Monday, July 29, 2019

1. US v. Lindsay, No. 16-10349 (7-23-19)(Wallace w/N. Smith & Batts). The 9th affirms convictions for traveling abroad to have illicit noncommercial sex. The 9th rejects commerce clause jurisdictional challenges. The foreign commerce clause basis is not as rigid as the interstate commerce clause, and more expansive. After analysis of approaches, the 9th concludes that non-commercial sex with a minor abroad fairly relates to foreign commerce and that Congress acted within constitutional bounds when it enacted the non-commercial section of 2243(c).

As for other challenges, the 9th rejected statutory and jury instruction challenges concerning the purpose of travel and the belief of age of the defendant. The defendants had not objected to the instruction. Numerous hearsay issues were also found not to be an abuse of discretion or violate the right to present a defense. The evidence included text messages, extortion schemes, sex with other minors, and late disclosures.

The 9th remanded for resentencing on the government’s appeal. The district court should have enhanced for obstruction of justice.

The decision is here:

2. US v. Iwai, No. 18-10015 (Tallman w/N. Smith; dissent by Bybee). The 9th found a search to be unreasonable. However, under the totality of circumstances, exigent circumstance existed concerning the possibility of destruction of evidence and therefore a warrantless entry was allowed.

The search concerned a controlled delivery of meth to the defendant. However, the package went to the manager’s office and not to the unit. The agent called the defendant and told him that a package had been delivered. The defendant retrieved it and took it to the unit. The tracker went off two hours later.  The agents thought they still had no probable cause, and so went knocking on the door. The agent heard someone, detected movement, but no one answered. Thus, the agent entered to prevent destruction of the delivered meth.
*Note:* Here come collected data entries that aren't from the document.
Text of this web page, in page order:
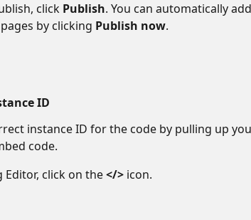
click Publish. You can automatically
by clicking Publish now.
ID
instance ID for the code by pulling up
code.
Editor, click on the </> icon.
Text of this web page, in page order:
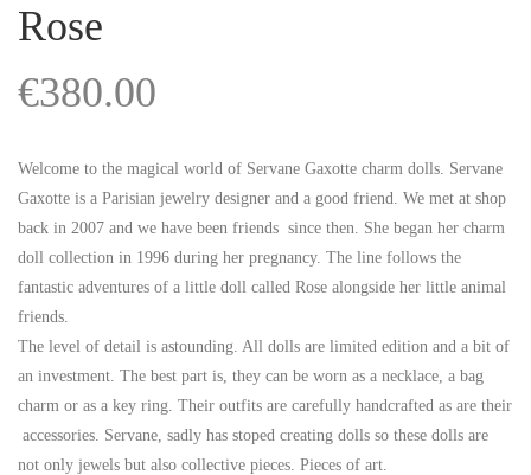
Rose
€380.00
Welcome to the magical world of Servane Gaxotte charm dolls. Servane
Gaxotte is a Parisian jewelry designer and a good friend. We met at shop
back in 2007 and we have been friends since then. She began her charm
doll collection in 1996 during her pregnancy. The line follows the
fantastic adventures of a little doll called Rose alongside her little animal
friends.
The level of detail is astounding. All dolls are limited edition and a bit of
an investment. The best part is, they can be worn as a necklace, a bag
charm or as a key ring. Their outfits are carefully handcrafted as are their
accessories. Servane, sadly has stoped creating dolls so these dolls are
not only jewels but also collective pieces. Pieces of art.
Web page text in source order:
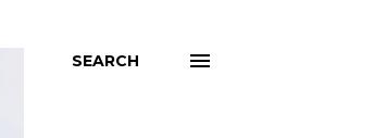
SEARCH
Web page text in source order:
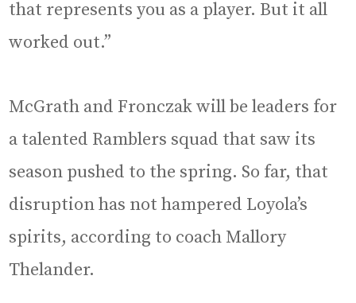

To the majority, the police acted in an objective reasonable manner given the totality of circumstances. The district court found the agent to be credible as to his fear that the evidence was being destroyed based on the noises. Who are the appellate judges to second guess? Moreover, the agents need not have gotten an anticipatory warrant. It is not required. And once properly in, the subsequent consent to search was not tainted.

Dissenting, Bybee finds this an unreasonable search and seizure. The police had time to get two prior warrants, and conduct surveillance. Bybee faults them for not getting an anticipatory warrant; or getting a warrant once the package was delivered; and, in a closer question, lacked exigent circumstances, or had created those circumstances.